TASK - Below are records; the lines starting at the one with "continuously try to" and ending at the one with "would increase interleaving, and" must be reproduced exactly, both included. Pictures must not appear.

---+---

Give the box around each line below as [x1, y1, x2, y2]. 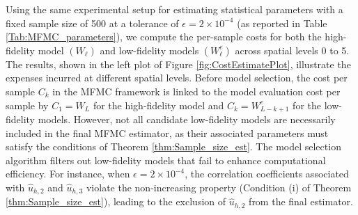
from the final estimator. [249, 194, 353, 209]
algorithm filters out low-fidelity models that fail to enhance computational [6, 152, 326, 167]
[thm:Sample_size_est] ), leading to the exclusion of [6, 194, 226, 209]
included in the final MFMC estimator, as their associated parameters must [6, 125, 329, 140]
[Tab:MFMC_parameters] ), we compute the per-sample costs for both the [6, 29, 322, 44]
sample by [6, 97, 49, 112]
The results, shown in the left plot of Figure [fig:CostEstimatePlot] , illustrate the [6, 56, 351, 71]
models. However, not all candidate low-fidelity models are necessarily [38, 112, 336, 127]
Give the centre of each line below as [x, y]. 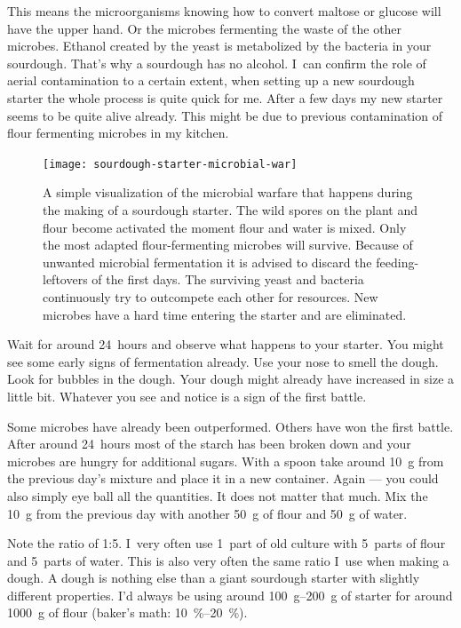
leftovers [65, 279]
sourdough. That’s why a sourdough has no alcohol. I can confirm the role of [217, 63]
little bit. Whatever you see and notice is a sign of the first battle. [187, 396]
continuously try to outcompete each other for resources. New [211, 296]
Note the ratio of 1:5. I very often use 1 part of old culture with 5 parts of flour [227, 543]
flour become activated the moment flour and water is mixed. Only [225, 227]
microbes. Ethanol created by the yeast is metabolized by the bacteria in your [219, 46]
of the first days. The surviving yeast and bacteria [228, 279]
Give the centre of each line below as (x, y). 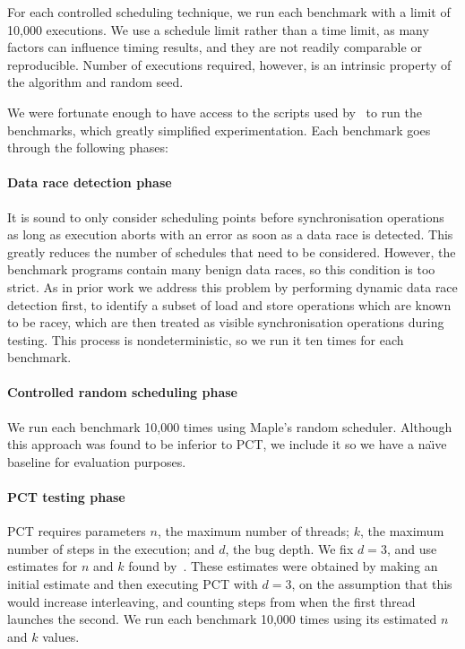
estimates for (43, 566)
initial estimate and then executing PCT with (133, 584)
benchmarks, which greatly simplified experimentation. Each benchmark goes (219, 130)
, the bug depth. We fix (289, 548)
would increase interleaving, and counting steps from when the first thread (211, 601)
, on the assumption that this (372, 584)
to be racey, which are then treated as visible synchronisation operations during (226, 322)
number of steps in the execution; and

---+---

REPLY -
continuously try to outcompete each other for resources. New [211, 296]
Note the ratio of 1:5. I very often use 1 part of old culture with 5 parts of flour [227, 543]
flour become activated the moment flour and water is mixed. Only [225, 227]
microbes. Ethanol created by the yeast is metabolized by the bacteria in your [219, 46]
of the first days. The surviving yeast and bacteria [228, 279]
Give the centre of each line below as (x, y). 
estimates for (43, 566)
initial estimate and then executing PCT with (133, 584)
benchmarks, which greatly simplified experimentation. Each benchmark goes (219, 130)
, the bug depth. We fix (289, 548)
would increase interleaving, and counting steps from when the first thread (211, 601)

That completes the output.